Periodic functions occur naturally in physics to describe mechanical, electrical, or acoustic oscillatory processes. Therefore, a period is often denoted by (engl. : Time).

Since a periodic function is known if its course within a period is known, non-trigonometric periodic functions are usually defined in a basic interval and then continued periodically.

Just as many real functions can be developed in power series, one can, under certain conditions, develop a periodic function as a series of sine and cosine functions: see Fourier series.

Periodic sequences can be understood as special cases of periodic functions.

Functions that are not periodic are sometimes referred to - for extra emphasis - as aperiodic.

function graph of the tangent function

Illustration of a periodic function with period

Function graph of the sine function

Real periodic functions

Definition

A real number is a period of a function defined in $\mathcal{D}_f \subseteq \mathbb{R}$ defined if for each from ${\mathcal {D}}_{f}$ holds:

$x+T$ is in ${\mathcal {D}}_{f}$ and
$f(x+T)=f(x)\;.$

The function is periodic if it $T \neq 0$ admits at least one period One then also says that is " -periodic".

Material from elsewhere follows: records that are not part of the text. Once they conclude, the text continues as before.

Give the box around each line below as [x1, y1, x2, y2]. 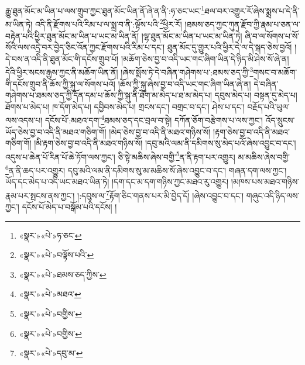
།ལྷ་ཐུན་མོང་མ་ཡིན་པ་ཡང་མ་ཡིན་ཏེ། [141, 29, 242, 42]
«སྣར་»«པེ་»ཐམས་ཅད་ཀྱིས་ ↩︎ [19, 268, 107, 280]
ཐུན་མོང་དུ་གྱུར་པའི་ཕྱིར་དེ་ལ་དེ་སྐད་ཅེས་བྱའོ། [167, 41, 292, 53]
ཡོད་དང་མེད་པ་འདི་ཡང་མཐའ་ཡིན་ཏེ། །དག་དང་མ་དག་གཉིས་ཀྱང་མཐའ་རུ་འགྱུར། [5, 175, 229, 188]
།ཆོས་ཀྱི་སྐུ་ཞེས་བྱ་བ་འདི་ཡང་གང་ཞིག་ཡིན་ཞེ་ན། [118, 77, 251, 89]
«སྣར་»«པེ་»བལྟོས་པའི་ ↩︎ [19, 249, 94, 261]
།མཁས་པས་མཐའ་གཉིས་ [231, 175, 300, 188]
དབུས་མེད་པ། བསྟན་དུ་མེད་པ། [214, 89, 297, 101]
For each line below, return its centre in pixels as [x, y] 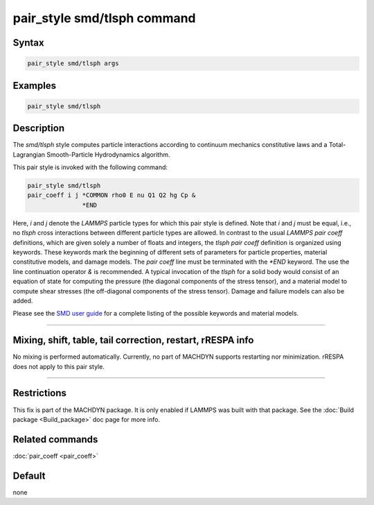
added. [23, 300]
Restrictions [40, 393]
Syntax [28, 43]
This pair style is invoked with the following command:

For ${\mathcal {D}}_{f}=\mathbb {R}$ , which is often the case, the first property is always satisfied.

Properties of the periods

The following properties apply to the period:

If a period of then also a period of ;
If $T_{1}$ and $T_{2}$ two periods of , then $k_{1}T_{1}+k_{2}T_{2}$ with $k_{1},k_{2}\in \mathbb {Z}$ a period of .

Mostly one is interested in the smallest positive period. This exists for any nonconstant continuous periodic function. (A constant function is periodic with any period other than 0.) If has a least positive period, then the periods of are the multiples of . In the other case, the set of periods of is dense in $\mathbb {R}$ .

Examples

Trigonometric functions

The standard examples of periodic functions are the trigonometric functions. For example, the sine function defined on all of $\mathbb {R}$ defined sine function is periodic. Its function values repeat at intervals of $2\pi$ ( $\pi$ is the circular number Pi); thus, it has period $2\pi$ .
The tangent function with domain of definition $\mathbb {R} \setminus \{k\pi +{\tfrac {\pi }{2}}\;|\;k\in \mathbb {Z} \}$ is also a trigonometric function; it has period $\pi$ rather than $2\pi$ although it can be represented as the quotient of two $2\pi$ -periodic functions: $\tan x={\tfrac {\sin x}{\cos x}}$ .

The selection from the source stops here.